Even stripped to the waist, Dakota was sweating in the muggy heat of
July. He had no idea how that man managed not to melt dressed as he was with a
linen shirt, wool slacks, and a jacket that looked to have been made for a much
shorter but heavier man.
“That’s ridiculous,” Dakota said of the charges.
“Mr. Riley, we have sworn documents form several soldiers, many of them
respected officers. You can save yourself considerable trouble,” he flashed a
look at the two thugs that stood just outside the cell rubbing their knuckles, “if
you plead guilty. The sentence will likely be carried out immediately following.”
“But I didn’t do anything!” Dakota insisted.
“According to witnesses, you signaled troops led by the enemy and
directed their coordinated attacks on the exposed flanks of Federal Army forces,”
the lawyer said as he rifled though a stack of papers.
“I was calling for help,” Dakota insisted.
“And it seems that you received it in the form of several hundred
soldiers led by one Joseph Johnston,” the lawyer continued to pour through the
pages, never bothering to make eye contact with Dakota as he spoke.
“Listen, Mister…what the hell is your name?” Dakota snapped when he
realized that the man had not even gone so far as to introduce himself to his “client”
in this first meeting.
“Davis, Abernathy Percival Davis.” Finally, the man looked up at Dakota
and met his glare. “And there is little need for profanity, Mr. Riley.”

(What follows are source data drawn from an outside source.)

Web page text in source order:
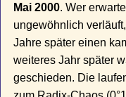
Mai 2000. Wer
ungewöhnlich
Jahre später einen
weiteres Jahr später
geschieden. Die
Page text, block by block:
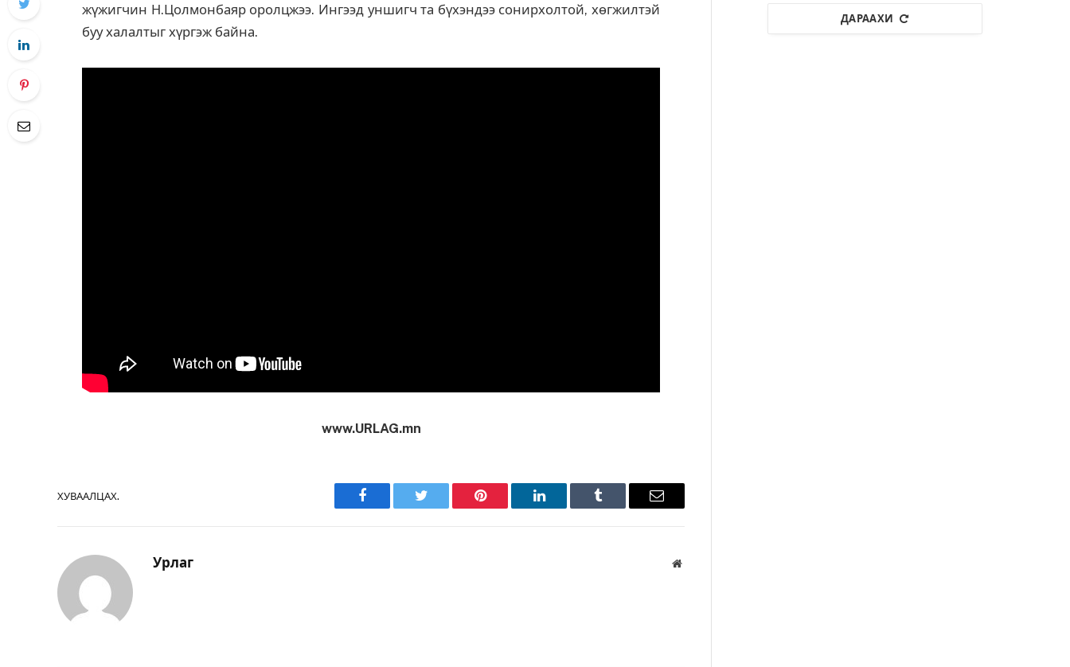
жүжигчин Н.Цолмонбаяр оролцжээ. Ингээд уншигч та бүхэндээ сонирхолтой, хөгжилтэй
буу халалтыг хүргэж байна.
www.URLAG.mn
ХУВААЛЦАХ.
Facebook Twitter Pinterest LinkedIn Tumblr Имэйл
Урлаг Вэбсайт
ДАРААХИ
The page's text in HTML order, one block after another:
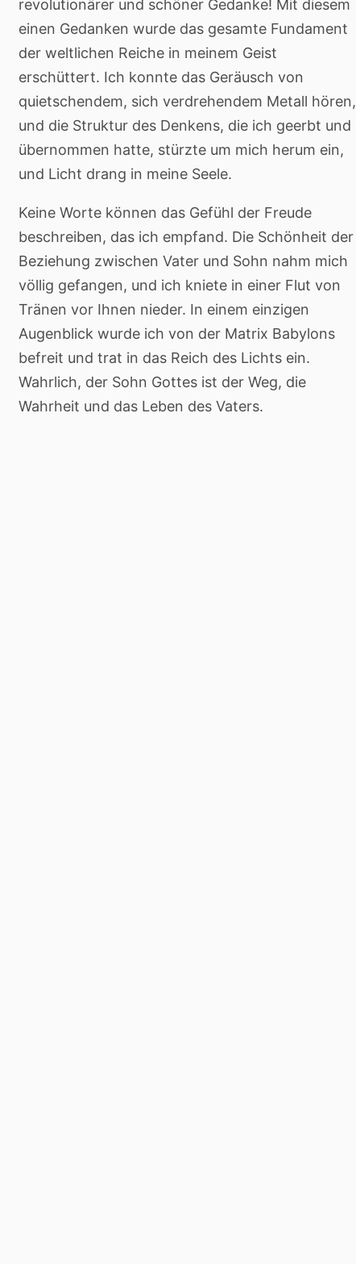
revolutionärer und schöner Gedanke! Mit diesem
einen Gedanken wurde das gesamte Fundament
der weltlichen Reiche in meinem Geist
erschüttert. Ich konnte das Geräusch von
quietschendem, sich verdrehendem Metall hören,
und die Struktur des Denkens, die ich geerbt und
übernommen hatte, stürzte um mich herum ein,
und Licht drang in meine Seele.
Keine Worte können das Gefühl der Freude
beschreiben, das ich empfand. Die Schönheit der
Beziehung zwischen Vater und Sohn nahm mich
völlig gefangen, und ich kniete in einer Flut von
Tränen vor Ihnen nieder. In einem einzigen
Augenblick wurde ich von der Matrix Babylons
befreit und trat in das Reich des Lichts ein.
Wahrlich, der Sohn Gottes ist der Weg, die
Wahrheit und das Leben des Vaters.
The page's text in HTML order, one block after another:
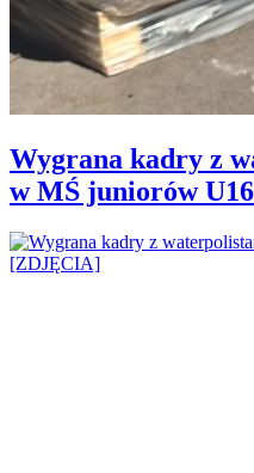
Wygrana kadry z
w MŚ juniorów

I’ll give you profanity, you little
beanpole, Dakota thought angrily. Instead, he swallowed hard and did his
best to sound pleasant. “Listen, Mr. Davis, I realize that things might look
bad, but rest assured, I did nothing that I am charged with. I was simply
trying to call for help. There was a woman injured—”
“Ah yes…” Abernathy Davis flipped through a few pages and produced the
page he sought. “Judith Carter Henry was pronounced dead at the scene. And also
a known sympathizer to the enemy. Your being in her home does not actually help
your case, Mr. Riley.”
Dakota sagged. He was fully aware how things appeared. However, that was
simply not the way things had gone. Unfortunately, it was his word against the Union
Army.
***
A mist clung to the ground as dawn broke. The sound of birds waking and
beginning their day was about the only noise that could be heard. Dakota
climbed down out of the wagon and stretched. His body welcomed the motion and
his lungs sucked in huge gulps of the cleanest, freshest air he could remember breathing.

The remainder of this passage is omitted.